Let's say I have an unicode variable:
uni_var = u'Na teatr w pi\xc4\x85tek'
I want to have a string, which will be the same as uni_var
, just without the "u", so:
str_var = 'Na teatr w pi\xc4\x85tek'
How can I do it? I would like to find something like:
str_var = uni_var.text()
You appear to have badly decoded Unicode; those are UTF-8 bytes masking as Latin-1 codepoints.
You can get back to proper UTF-8 bytes by encoding to a codec that maps Unicode codepoints one-on-one to bytes, like Latin-1:
>>> uni_var = u'Na teatr w pi\xc4\x85tek'
>>> uni_var.encode('latin1')
'Na teatr w pi\xc4\x85tek'
but be careful; it could also be that the CP1252 encoding was used to decode to Unicode here. It all depends on where this Mojibake was produced.

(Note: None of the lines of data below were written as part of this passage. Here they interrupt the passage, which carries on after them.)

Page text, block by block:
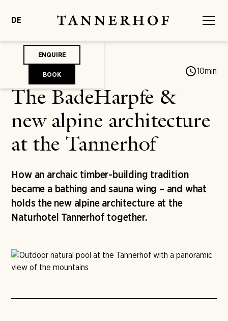
DE
ENQUIRE
BOOK
Jonas von Mengershausen 10min
The BadeHarpfe &
new alpine architecture
at the Tannerhof
How an archaic timber-building tradition
became a bathing and sauna wing – and what
holds the new alpine architecture at the
Naturhotel Tannerhof together.
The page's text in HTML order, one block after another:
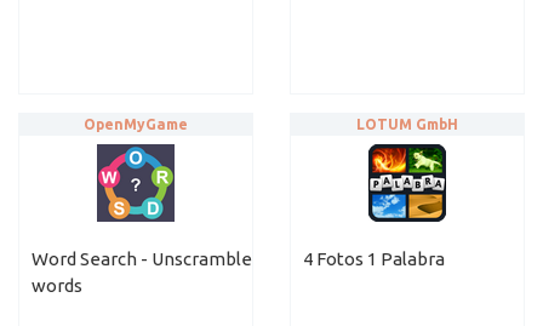
Word Search - Unscramble
words
OpenMyGame
4 Fotos 1 Palabra
LOTUM GmbH
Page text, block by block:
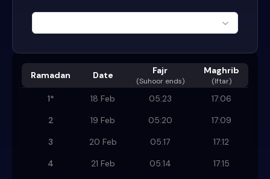
Ramadan Date Fajr
(Suhoor ends)
Maghrib
(Iftar)
1* 18 Feb 05:23
17:06
2
19 Feb 05:20
17:09
3
20 Feb 05:17
17:12
4
21 Feb 05:14
17:15
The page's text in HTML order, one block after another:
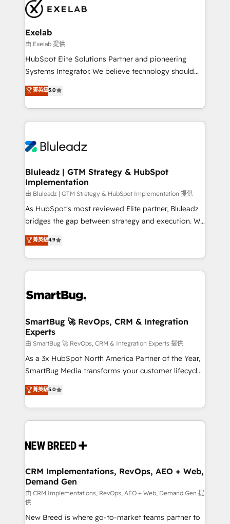
pipelines ➡️ Revenue Operations 📈 – Lead, deal,
onboarding, and renewal processes ➡️ GTM
Operations ⚙️ – Automation, forecasting, and
reporting ➡️ Custom Integrations 🔌 – API-based
connections with ERP and billing systems HubSpot
Accreditations: - CRM Implementation Accreditation
Integration Accreditation 🧠 - Quote-to-Cash
Capabilities Award 💰 Proven in Complex
more. ➡️ Check out our case studies:
https://www.man.digital/case-studies Build a CRM
Exelab
由 Exelab 提供
HubSpot Elite Solutions Partner and pioneering
Systems Integrator. We believe technology should
serve business strategy, not the other way around.
Every engagement begins with clear objectives,
customer journey mapping, and measurable KPIs.
Only then we architect solutions. The question is
outcomes to deliver. -SYSTEM INTEGRATION-
make HubSpot the operational hub, integrated with
SAP, Microsoft Dynamics, custom ERPs, and any
enterprise platform. Proprietary apps extend
HubSpot beyond standard configurations. -AI-
FIRST- AI across customer-facing operations to
unlock efficiency at scale. From predictive
intelligence to conversational AI, we turn data into
accreditations
菁英級5.0
Bluleadz | GTM Strategy & HubSpot
Implementation
由 Bluleadz | GTM Strategy & HubSpot Implementation 提供
As HubSpot's most reviewed Elite partner, Bluleadz
bridges the gap between strategy and execution. We
don't just "set up tools" — we install the GTM
Operating System (GTM OS) to align your leadership
and engineer a portal that drives predictable
revenue velocity. 🚀 GTM Strategy & Alignment
stalling growth. Fix your ICP, Math, and Story to stop
Scalable Architecture: Zero-technical-debt setup
across all Hubs, validated by our 7 HubSpot
Accreditations. AI-Powered RevOps: Breeze AI,
custom AI agents, and high-integrity migrations for
total reporting clarity. Security & Compliance: SOC 2
security. 🏆 Why Bluleadz? GTM OS Partner | 16+
Years Experience | 1,000+ Five-Star Reviews
菁英級4.9
SmartBug 🚀 RevOps, CRM & Integration
Experts
由 SmartBug 🚀 RevOps, CRM & Integration Experts 提供
As a 3x HubSpot North America Partner of the Year,
SmartBug Media transforms your customer lifecycle
into a revenue engine. Our unified ecosystem
includes specialized divisions Globalia (AI &
Software) and Point Success Media (Paid Media),
making this the official home for all three brands. 🔄
and system integrations powered by Globalia’s
trainers to drive platform adoption. 📈 Revenue
Generation - Full-funnel marketing and high-
performance advertising via Point Success Media. -
Expert deployment of Breeze AI and custom agents
to automate growth. 🏆 Elite Excellence - 8 platform
菁英級5.0
CRM Implementations, RevOps, AEO + Web,
Demand Gen
由 CRM Implementations, RevOps, AEO + Web, Demand Gen 提
供
New Breed is where go-to-market teams partner to
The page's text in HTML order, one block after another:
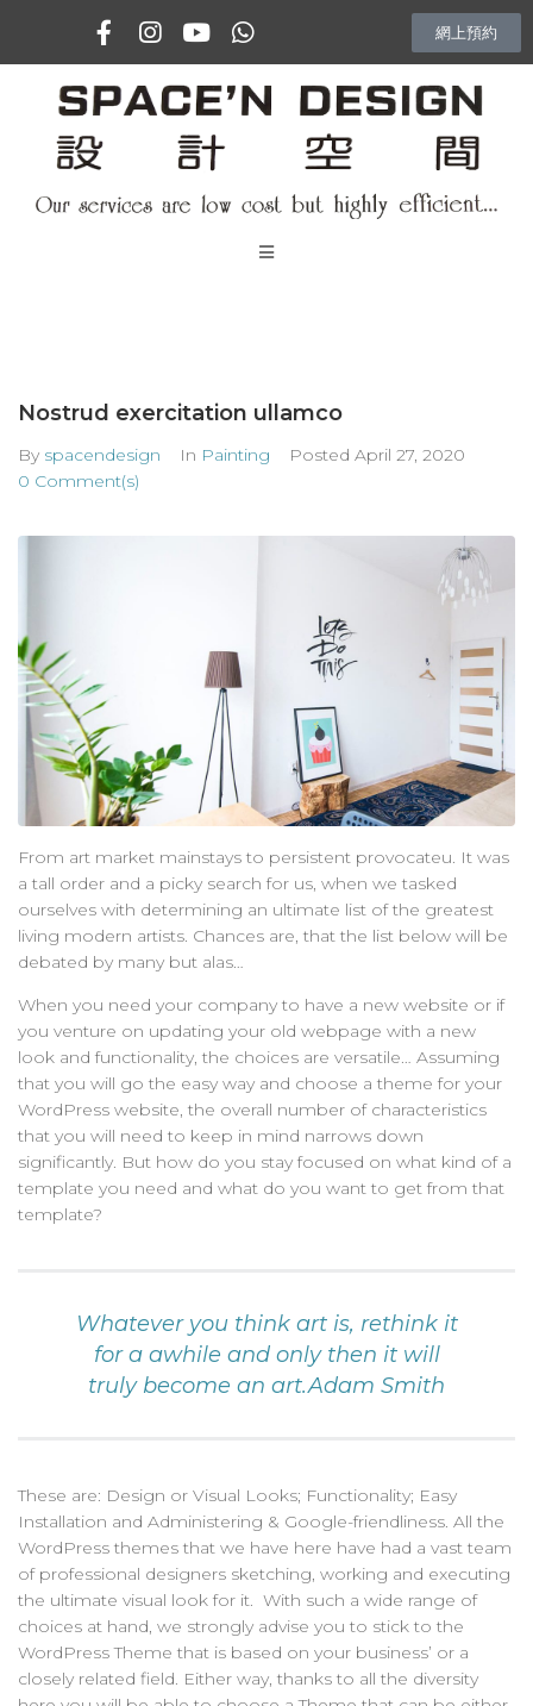
網上預約
Vlog
Nostrud exercitation ullamco
By spacendesign In Painting Posted April 27, 2020
0 Comment(s)
From art market mainstays to persistent provocateu. It was
a tall order and a picky search for us, when we tasked
ourselves with determining an ultimate list of the greatest
living modern artists. Chances are, that the list below will be
debated by many but alas…
When you need your company to have a new website or if
you venture on updating your old webpage with a new
look and functionality, the choices are versatile… Assuming
that you will go the easy way and choose a theme for your
WordPress website, the overall number of characteristics
that you will need to keep in mind narrows down
significantly. But how do you stay focused on what kind of a
template you need and what do you want to get from that
template?
Whatever you think art is, rethink it
for a awhile and only then it will
truly become an art.Adam Smith
These are: Design or Visual Looks; Functionality; Easy
Installation and Administering & Google-friendliness. All the
WordPress themes that we have here have had a vast team
of professional designers sketching, working and executing
the ultimate visual look for it. With such a wide range of
choices at hand, we strongly advise you to stick to the
WordPress Theme that is based on your business’ or a
closely related field. Either way, thanks to all the diversity
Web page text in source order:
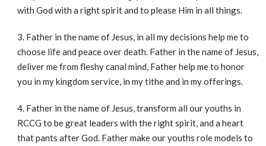
with God with a right spirit and to please Him in all things.
Father in the name of Jesus, in all my decisions help me to
choose life and peace over death. Father in the name of Jesus,
deliver me from fleshy canal mind, Father help me to honor
you in my kingdom service, in my tithe and in my offerings.
Father in the name of Jesus, transform all our youths in
RCCG to be great leaders with the right spirit, and a heart
that pants after God. Father make our youths role models to
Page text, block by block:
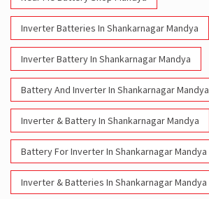
Inverter Batteries In Shankarnagar Mandya
Inverter Battery In Shankarnagar Mandya
Battery And Inverter In Shankarnagar Mandya
Inverter & Battery In Shankarnagar Mandya
Battery For Inverter In Shankarnagar Mandya
Inverter & Batteries In Shankarnagar Mandya
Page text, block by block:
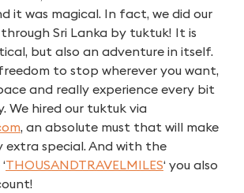
it was magical. In fact, we did our
Sri Lanka by tuktuk! It is
but also an adventure in itself.
to stop wherever you want,
and really experience every bit
We hired our tuktuk via
, an absolute must that will make
extra special. And with the
THOUSANDTRAVELMILES‘ you also
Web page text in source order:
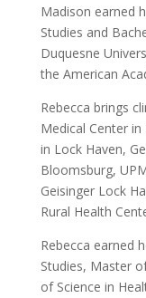
Madison earned
Studies and
Duquesne
the American
Rebecca brings
Medical Center
in Lock Haven,
Bloomsburg,
Geisinger Lock
Rural Health
Rebecca earned
Studies, Master
of Science in
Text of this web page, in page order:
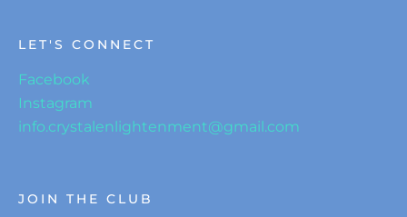
LET'S CONNECT
Facebook
Instagram
info.crystalenlightenment@gmail.com
JOIN THE CLUB
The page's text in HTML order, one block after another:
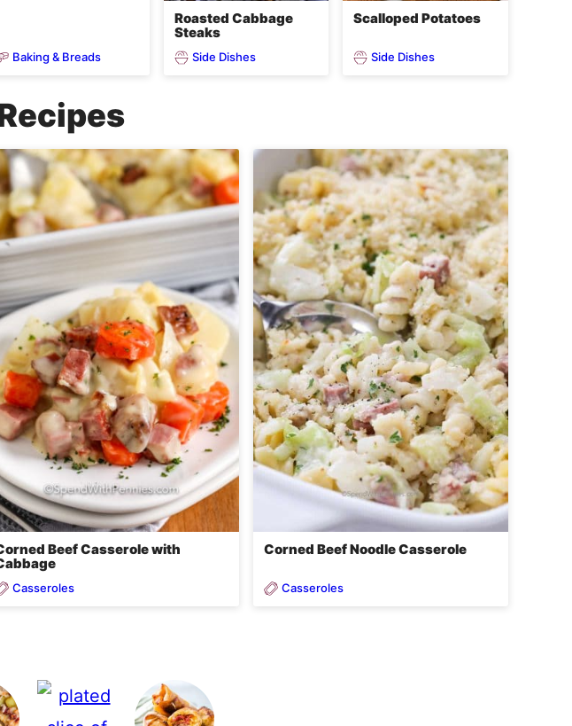
Baking & Breads
Roasted Cabbage
Steaks
Side Dishes
Scalloped Potatoes
Side Dishes
Beef Casserole with
Casseroles
Corned Beef Noodle Casserole
Casseroles
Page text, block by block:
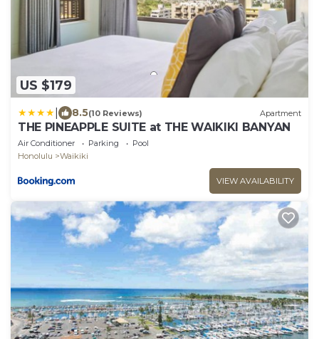
US $179
8.5(10 Reviews) Apartment
THE PINEAPPLE SUITE at THE WAIKIKI BANYAN
Air Conditioner Parking
Pool
Honolulu
Waikiki
VIEW AVAILABILITY
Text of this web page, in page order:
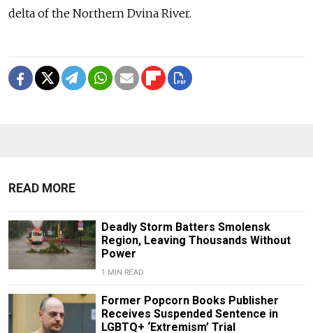
delta of the Northern Dvina River.
READ MORE
Deadly Storm Batters Smolensk
Region, Leaving Thousands Without
Power
1 MIN READ
Former Popcorn Books Publisher
Receives Suspended Sentence in
LGBTQ+ ‘Extremism’ Trial
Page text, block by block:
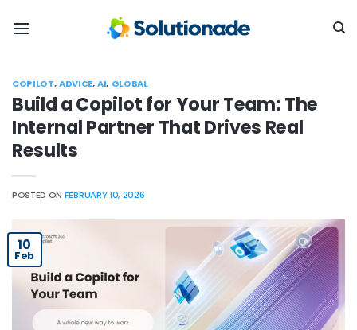
COPILOT,ADVICE,AI, GLOBAL
Build a Copilot for Your Team: The
Internal Partner That Drives Real
Results
POSTED ON FEBRUARY 10, 2026
10
Feb
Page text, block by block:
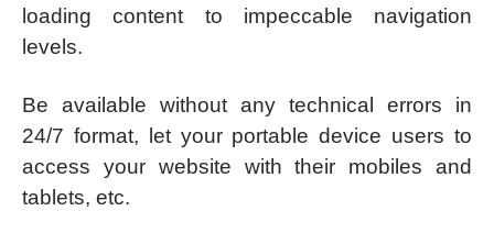
loading content to impeccable navigation
levels.
Be available without any technical errors in
24/7 format, let your portable device users to
access your website with their mobiles and
tablets, etc.
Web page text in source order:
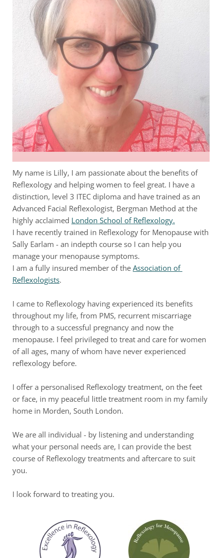
My name is Lilly, I am passionate about the benefits of
Reflexology and helping women to feel great. I have a
distinction, level 3 ITEC diploma and have trained as an
Advanced Facial Reflexologist, Bergman Method at the
highly acclaimed London School of Reflexology.
I have recently trained in Reflexology for Menopause with
Sally Earlam - an indepth course so I can help you
manage your menopause symptoms.
I am a fully insured member of the Association of
Reflexologists.
I came to Reflexology having experienced its benefits
throughout my life, from PMS, recurrent miscarriage
through to a successful pregnancy and now the
menopause. I feel privileged to treat and care for women
of all ages, many of whom have never experienced
reflexology before.
I offer a personalised Reflexology treatment, on the feet
or face, in my peaceful little treatment room in my family
home in Morden, South London.
We are all individual - by listening and understanding
what your personal needs are, I can provide the best
course of Reflexology treatments and aftercare to suit
you.
I look forward to treating you.
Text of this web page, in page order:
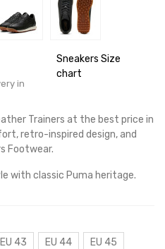
in
Sneakers Size
chart
Trainers at the best price in
retro-inspired design, and
Footwear.
with classic Puma heritage.
EU 43 EU 44 EU 45
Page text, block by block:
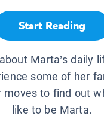
Start Reading
Marta’s daily
some of her
moves to find out
like to be Marta.
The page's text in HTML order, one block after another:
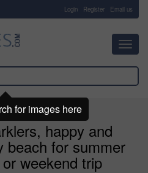
Login Register Email us
happy and
beach for summer
weekend trip
for images here
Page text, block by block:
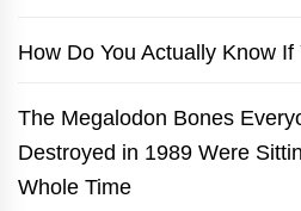
How Do You Actually Know If
The Megalodon Bones
Destroyed in 1989 Were
Whole Time
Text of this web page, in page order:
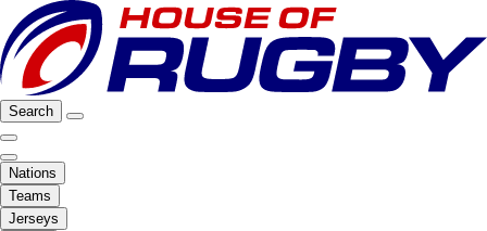
Search
Nations
Teams
Jerseys

You could also use the ftfy
library to detect how to best repair this; it produces Unicode output:
>>> import ftfy
>>> uni_var = u'Na teatr w pi\xc4\x85tek'
>>> ftfy.fix_text(uni_var)
u'Na teatr w pi\u0105tek'
>>> print ftfy.fix_text(uni_var)
Na teatr w piątek
The library will handle CP1252 Mojibake's automatically.